*ACTIVITY*:
Drop every picture, then repeat the records exactly.

[Collection entries]
++++

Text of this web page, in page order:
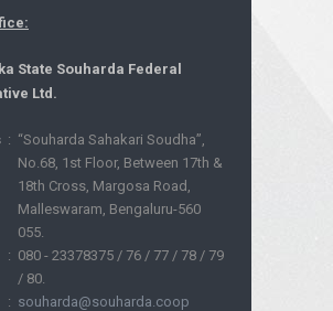
State Souharda Federal
Ltd.
: “Souharda Sahakari Soudha”,
No.68, 1st Floor, Between 17th &
18th Cross, Margosa Road,
Malleswaram, Bengaluru-560
055.
: 080 - 23378375 / 76 / 77 / 78 / 79
/ 80.
: souharda@souharda.coop
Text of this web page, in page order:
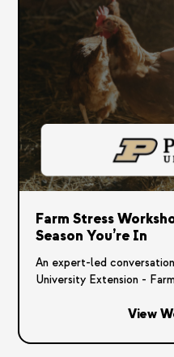
Farm Stress
Season You’re In
An expert-led
University Extension -
View
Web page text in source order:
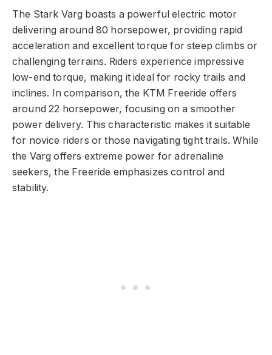
The Stark Varg boasts a powerful electric motor
delivering around 80 horsepower, providing rapid
acceleration and excellent torque for steep climbs or
challenging terrains. Riders experience impressive
low-end torque, making it ideal for rocky trails and
inclines. In comparison, the KTM Freeride offers
around 22 horsepower, focusing on a smoother
power delivery. This characteristic makes it suitable
for novice riders or those navigating tight trails. While
the Varg offers extreme power for adrenaline
seekers, the Freeride emphasizes control and
stability.
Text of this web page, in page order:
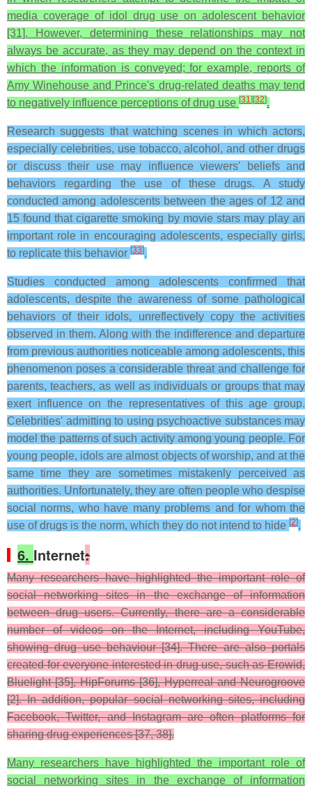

++++

*SOLUTION TO THE EXERCISE*:
Text of this web page, in page order:
State Souharda Federal
Ltd.
: “Souharda Sahakari Soudha”,
No.68, 1st Floor, Between 17th &
18th Cross, Margosa Road,
Malleswaram, Bengaluru-560
055.
: 080 - 23378375 / 76 / 77 / 78 / 79
/ 80.
: souharda@souharda.coop
Text of this web page, in page order:
Farm Stress
Season You’re In
An expert-led
University Extension -
View
Web page text in source order:
The Stark Varg boasts a powerful electric motor
delivering around 80 horsepower, providing rapid
acceleration and excellent torque for steep climbs or
challenging terrains. Riders experience impressive
low-end torque, making it ideal for rocky trails and
inclines. In comparison, the KTM Freeride offers
around 22 horsepower, focusing on a smoother
power delivery. This characteristic makes it suitable
for novice riders or those navigating tight trails. While
the Varg offers extreme power for adrenaline
seekers, the Freeride emphasizes control and
stability.
Text of this web page, in page order:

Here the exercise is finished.